Yahoo Mail - 47% of the internet audience, followed by 23% each for Microsoft and AOL. Google is a distant 4th with 15% (many users have multiple email accounts so they would be counted under multiple domains). It also has the highest number of average minutes logged by its users and the highest number of average repeat visits.

Yahoo Answers - second only to Wikipedia in the

Yahoo Video - overtook MySpace TV to become the second largest video site behind Google's YouTube in September.

Flickr - ranks third after Facebook and Photobucket, with double the number of unique visitors than its fourth place rival Picasa.

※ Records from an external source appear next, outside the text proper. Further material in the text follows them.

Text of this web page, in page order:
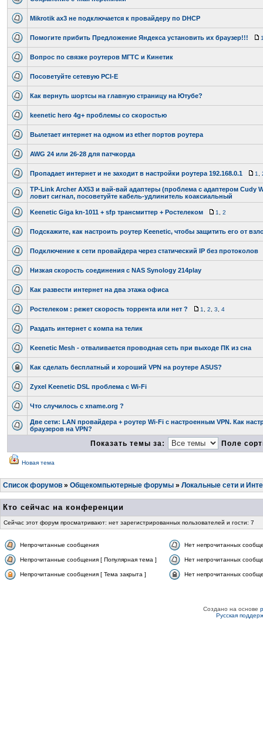
Mikrotik ax3 не подключается к провайдеру по DHCP
Помогите прибить Предложение Яндекса установить их браузер!!!
Вопрос по связке роутеров МГТС и Кинетик
Посоветуйте сетевую PCI-E
Как вернуть шортсы на главную страницу на Ютубе?
keenetic hero 4g+ проблемы со скоростью
Вылетает интернет на одном из ether портов роутера
AWG 24 или 26-28 для патчкорда
Пропадает интернет и не заходит в настройки роутера 192.168.0.1 1
TP-Link Archer AX53 и вай-вай адаптеры (проблема с адаптером Cudy
ловит сигнал, посоветуйте кабель-удлинитель коаксиальный
Keenetic Giga kn-1011 + sfp трансмиттер + Ростелеком 1 2
Подскажите, как настроить роутер Keenetic, чтобы защитить его от
Подключение к сети провайдера через статический IP без протоколов
Низкая скорость соединения с NAS Synology 214play
Как развести интернет на два этажа офиса
Ростелеком : режет скорость торрента или нет ? 1 2 3 4
Раздать интернет с компа на телик
Keenetic Mesh - отваливается проводная сеть при выходе ПК из сна
Как сделать бесплатный и хороший VPN на роутере ASUS?
Zyxel Keenetic DSL проблема с Wi-Fi
Что случилось с xname.org ?
Две сети: LAN провайдера + роутер Wi-Fi с настроенным VPN. Как
браузеров на VPN?
Показать темы за: Поле
Новая тема
Список форумов » Общекомпьютерные форумы » Локальные сети и
Кто сейчас на конференции
Сейчас этот форум просматривают: нет зарегистрированных пользователей и гости: 7
Непрочитанные сообщения Нет непрочитанных
Непрочитанные сообщения [ Популярная тема ] Нет непрочитанных
Непрочитанные сообщения [ Тема закрыта ] Нет непрочитанных
Создано на основе
Русская

Yahoo Finance - is the top ranked financial research website with total minutes spent on Yahoo Finance is more than twice any of its competitors. Google isn't even a major player here. TechTicker, the video channel on Yahoo Finance, gets 450,000 views a day, comparable to CNBC.

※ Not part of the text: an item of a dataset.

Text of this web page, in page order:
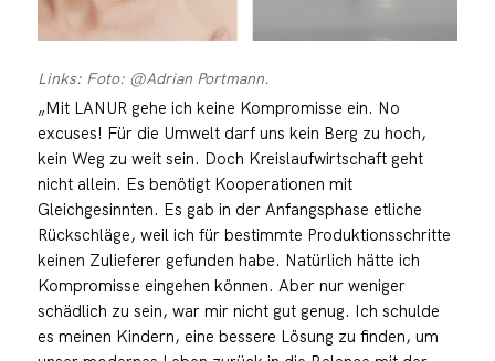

Yahoo Hotjobs - ranks third behind Careerbuilder and Monster.com.

With all this, Yahoo has made a mess of monetizing its properties. According to Advertising Age, Aimee Reker, senior VP-global director of search for MRM Worldwide, believes Yahoo shares are undervalued, noting that not only does Yahoo have scale, it has scale against its own content. Indeed, for all its recent efforts, Yahoo missed the boat on search and social networking, but it remains the dominant player in online display advertising.

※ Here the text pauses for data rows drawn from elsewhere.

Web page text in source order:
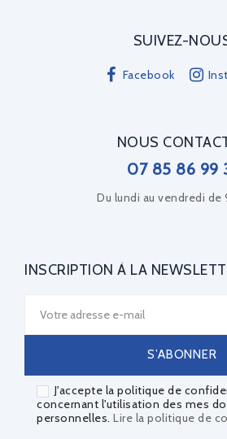
SUIVEZ-
Facebook
NOUS
07 85 86 99
Du lundi au vendredi de
INSCRIPTION À LA
J'accepte la politique de
concernant l'utilisation des mes
personnelles. Lire la politique de

Earnings have continued to disappoint at Yahoo. Many talented employees have also deserted the mother-ship. The company has not had any success in forming partnerships with the Facebooks or the AOLs of the world either. Yet, $10 price tag and a market cap of less than $15 billion seems to be a bargain considering that 12% of all time spent on the internet is spent on Yahoo.

With the news of Jerry Yang's departure as CEO, Yahoo may see some life yet. I recommend buying Yahoo at current levels.

Full Disclosure: I own GOOG but do not own YHOO, however, my position can change anytime without notice.